During a Tuesday news conference, both the Lions and Matthew Stafford painted a picture of friendly contract negotiations before agreeing on a five-year, $135 million extension late Monday night.
So amenable were talks that it doesn’t sound like Stafford or his agents gave too much thought to what is now being called the Kirk Cousins option. Cousins, who has twice signed the franchise tag in Washington, committed to play out his two one-year deals while using the guaranteed raises to dramatically increase his bottom-level salary whenever long-term talks are finally broached seriously. If Cousins is franchised again by the Redskins in 2018, he would make nearly $35 million next year.
“At certain points, at times, everything’s in play when you meet with my guys and [agent] Tom [Condon] and those guys at CAA, but in the back of my mind, I’ve always wanted to be here,” Stafford told reporters. “From the first day I met with my representatives, after I talked with [general manager] Bob [Quinn] and those guys in February, that was the first question he asked me and I said, ‘Absolutely, I want to be in Detroit.’ And you never know if that’s always going to work out or not, but that was my wish and intention all the way back then.”
Stafford became the league’s highest-paid player and is also guaranteed roughly 70 percent of the total value. The $27 million per year leapfrogs deals signed by both Derek Carr and Andrew Luck over the past few months. While it sounds like there wasn’t much to haggle over, Quinn said that both sides made concessions.

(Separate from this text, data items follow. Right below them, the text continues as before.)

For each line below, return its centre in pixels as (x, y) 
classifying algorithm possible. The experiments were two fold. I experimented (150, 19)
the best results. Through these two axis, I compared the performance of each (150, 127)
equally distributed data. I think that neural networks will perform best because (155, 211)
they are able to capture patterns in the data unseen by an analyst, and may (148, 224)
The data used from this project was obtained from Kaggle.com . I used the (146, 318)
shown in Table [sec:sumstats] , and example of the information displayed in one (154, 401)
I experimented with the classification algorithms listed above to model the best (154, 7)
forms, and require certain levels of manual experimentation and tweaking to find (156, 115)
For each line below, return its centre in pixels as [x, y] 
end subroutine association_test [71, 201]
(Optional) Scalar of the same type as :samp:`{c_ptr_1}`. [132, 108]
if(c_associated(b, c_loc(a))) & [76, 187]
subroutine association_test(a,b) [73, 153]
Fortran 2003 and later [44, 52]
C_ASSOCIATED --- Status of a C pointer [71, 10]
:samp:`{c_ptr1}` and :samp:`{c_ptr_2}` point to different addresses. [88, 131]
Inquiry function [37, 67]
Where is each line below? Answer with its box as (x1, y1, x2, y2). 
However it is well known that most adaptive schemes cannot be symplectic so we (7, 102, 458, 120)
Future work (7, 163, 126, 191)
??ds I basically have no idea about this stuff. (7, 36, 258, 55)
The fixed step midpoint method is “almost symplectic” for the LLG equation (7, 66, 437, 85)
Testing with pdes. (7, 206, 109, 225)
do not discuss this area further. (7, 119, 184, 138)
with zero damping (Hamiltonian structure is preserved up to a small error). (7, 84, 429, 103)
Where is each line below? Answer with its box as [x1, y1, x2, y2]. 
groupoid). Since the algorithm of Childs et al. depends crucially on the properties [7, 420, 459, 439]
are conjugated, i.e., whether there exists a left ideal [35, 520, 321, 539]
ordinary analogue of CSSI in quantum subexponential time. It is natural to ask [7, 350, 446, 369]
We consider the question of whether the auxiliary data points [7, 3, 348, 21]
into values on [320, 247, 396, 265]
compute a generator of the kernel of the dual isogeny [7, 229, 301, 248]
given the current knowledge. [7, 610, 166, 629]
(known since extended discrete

Quinn said he was hoping to get a deal done after the first time he and Stafford talked about a contract in the winter, but was willing to talk into the 2017 regular season. Stafford seemed happy it did not come to that.
“It was important [to finish the deal before the regular season],” Stafford said. “It wasn’t something all along I knew was gonna be the case, but as it got into training camp a little bit, I realized that I think we have an extremely talented team and for us to be worried about, or anybody, even myself, about my contract situation to what it was going to be, was going to be a disservice to the organization, to our team, to the players in the locker room. So I wanted to get this thing done and then kind of realized that during training camp.”
With Stafford’s contract in the books, the real fun begins. Falcons quarterback Matt Ryan, Saints quarterback Drew Brees and Packers quarterback Aaron Rodgers are all rapidly approaching the end of their current deals and could do some serious damage to the quarterback salary market. Stafford can sit back and enjoy being the league’s highest-paid player for now.